Consider a pyramid with an equilateral triangle as its base. Suppose
each side of the base is $a$ and each slant edge is $s$. How to find
the height, $h$.
if the base is a square, we can use the following approach.
Suppose the base is a square with each side $a$ and slant edge $s$.
Then we can easily find the diagonal($d$) of the base from sides. then
there is a right angled triangle where $(d/2)^2+h^2=s^2$
So, there might be a similar approach but i am not able to find how this concept can be applied when the base is an equilateral triangle.
We may be able to use the same concept.
first find height of the base, $h_b$ using the formula
$\dfrac{\sqrt{3}a}{2}$.then use the formula for Centroid, $c$ = $\dfrac{2h_1}{3}$.

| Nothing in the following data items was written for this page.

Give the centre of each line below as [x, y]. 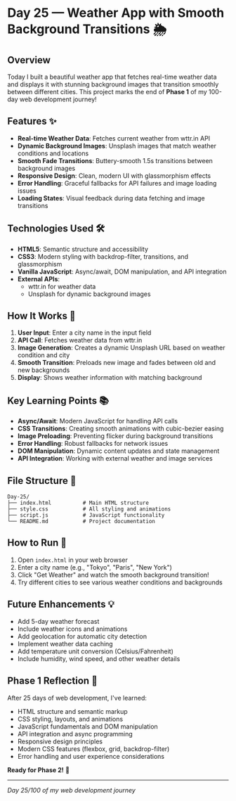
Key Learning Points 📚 [58, 400]
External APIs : [39, 278]
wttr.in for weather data [62, 286]
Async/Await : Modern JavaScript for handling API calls [97, 421]
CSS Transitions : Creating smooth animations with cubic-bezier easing [120, 429]
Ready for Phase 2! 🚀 [39, 770]
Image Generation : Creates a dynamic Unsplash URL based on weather [121, 348]
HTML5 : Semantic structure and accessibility [83, 249]
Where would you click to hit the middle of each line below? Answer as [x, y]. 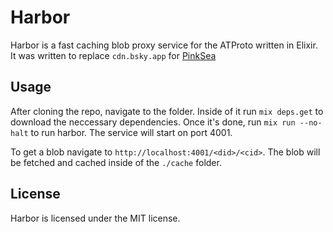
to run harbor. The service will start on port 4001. [131, 132]
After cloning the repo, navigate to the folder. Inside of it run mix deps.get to [167, 111]
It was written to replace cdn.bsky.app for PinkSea [113, 55]
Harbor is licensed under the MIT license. [95, 218]
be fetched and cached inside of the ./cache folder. [116, 162]
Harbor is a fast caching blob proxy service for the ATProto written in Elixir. [164, 45]
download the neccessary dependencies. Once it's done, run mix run [153, 122]
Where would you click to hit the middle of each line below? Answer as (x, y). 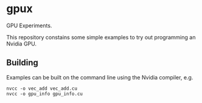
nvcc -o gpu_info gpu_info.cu (45, 94)
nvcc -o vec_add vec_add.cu (42, 88)
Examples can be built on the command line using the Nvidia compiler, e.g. (100, 77)
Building (22, 63)
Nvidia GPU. (22, 44)
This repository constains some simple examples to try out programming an (101, 37)
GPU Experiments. (29, 25)
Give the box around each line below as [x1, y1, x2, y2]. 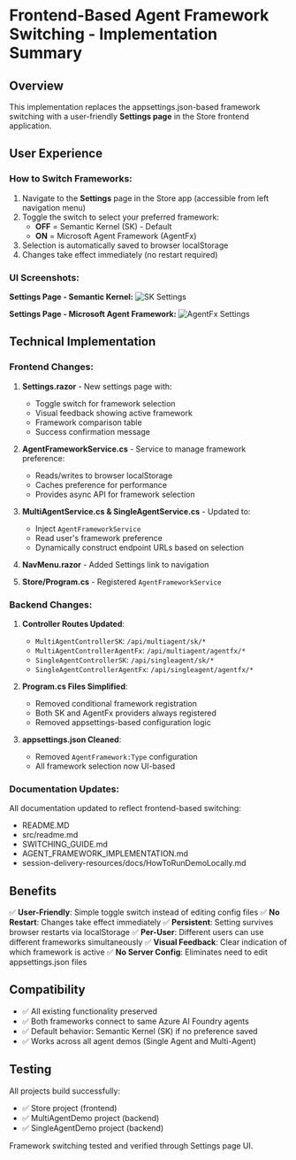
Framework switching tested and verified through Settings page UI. [9, 1140, 254, 1151]
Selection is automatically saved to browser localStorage [21, 240, 229, 251]
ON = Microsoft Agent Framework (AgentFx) [34, 230, 197, 241]
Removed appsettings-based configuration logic [34, 716, 212, 727]
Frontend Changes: [9, 360, 95, 373]
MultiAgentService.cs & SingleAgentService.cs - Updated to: [21, 506, 251, 516]
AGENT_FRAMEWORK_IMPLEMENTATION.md [21, 848, 188, 859]
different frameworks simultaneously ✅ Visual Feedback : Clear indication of [9, 937, 287, 947]
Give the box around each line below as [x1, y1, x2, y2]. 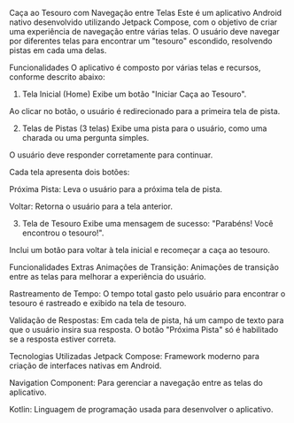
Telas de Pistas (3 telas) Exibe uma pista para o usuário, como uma [21, 123, 267, 134]
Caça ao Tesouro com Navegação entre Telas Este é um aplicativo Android [9, 8, 282, 18]
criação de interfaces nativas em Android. [9, 360, 162, 371]
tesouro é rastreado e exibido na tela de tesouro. [9, 298, 187, 308]
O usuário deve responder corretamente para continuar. [9, 150, 213, 160]
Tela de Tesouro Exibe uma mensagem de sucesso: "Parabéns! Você [21, 219, 274, 228]
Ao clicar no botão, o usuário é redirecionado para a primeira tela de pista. [9, 106, 281, 116]
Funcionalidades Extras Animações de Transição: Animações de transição [9, 262, 279, 273]
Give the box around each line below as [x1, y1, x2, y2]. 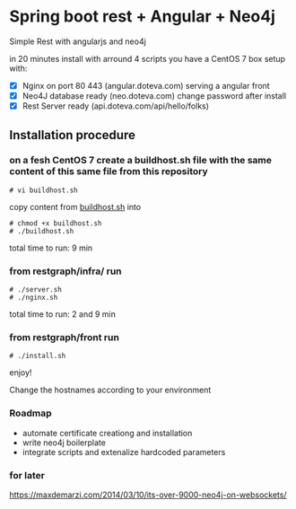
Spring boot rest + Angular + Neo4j [9, 6, 276, 27]
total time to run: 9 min [9, 242, 93, 253]
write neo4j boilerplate [22, 437, 106, 448]
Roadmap [9, 407, 52, 419]
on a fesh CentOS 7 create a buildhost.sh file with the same [9, 154, 272, 167]
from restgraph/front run [9, 331, 119, 344]
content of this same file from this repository [9, 165, 208, 178]
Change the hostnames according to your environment [9, 384, 212, 396]
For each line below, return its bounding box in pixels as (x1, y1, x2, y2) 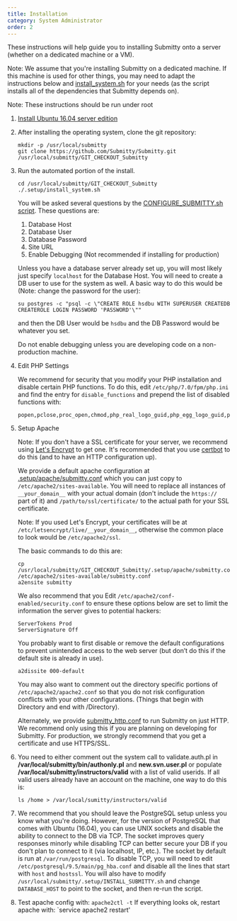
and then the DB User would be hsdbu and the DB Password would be (17, 319, 220, 328)
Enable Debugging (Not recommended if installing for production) (28, 250, 220, 259)
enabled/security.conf (17, 601, 85, 608)
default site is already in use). (17, 654, 104, 663)
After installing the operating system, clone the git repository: (17, 128, 197, 137)
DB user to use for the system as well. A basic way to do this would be (17, 279, 223, 288)
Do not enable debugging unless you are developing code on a (17, 340, 202, 349)
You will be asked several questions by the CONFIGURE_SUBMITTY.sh (17, 199, 224, 208)
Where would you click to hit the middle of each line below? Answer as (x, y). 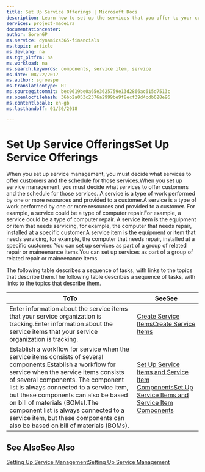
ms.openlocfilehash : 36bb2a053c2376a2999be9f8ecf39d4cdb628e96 (88, 97)
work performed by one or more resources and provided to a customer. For (101, 207)
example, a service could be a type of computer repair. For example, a (94, 213)
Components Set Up (165, 388)
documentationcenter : (34, 29)
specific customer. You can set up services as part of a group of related (97, 246)
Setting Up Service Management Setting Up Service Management (88, 462)
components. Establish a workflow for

now use $c^2+h^2=s^2$. is this a correct solution?
Please help.
Best Answer
You want to drop a line from the vertex of this pyramid down to the base. Where does it hit the base? If the pyramid is regular, it is going to come smack down in the center of the equilateral triangle. Draw the equilateral triangle. And draw the medians of the triangle. Where do they intersect? That is your center.
As it turns out it is 2/3 of the from the vertex to the base along any of the medians.
the slant edge ... now use the Pythagorean theorem.
$s^2 = (\frac{2}{3} a \frac{\sqrt 3}{2})^2 +h^2$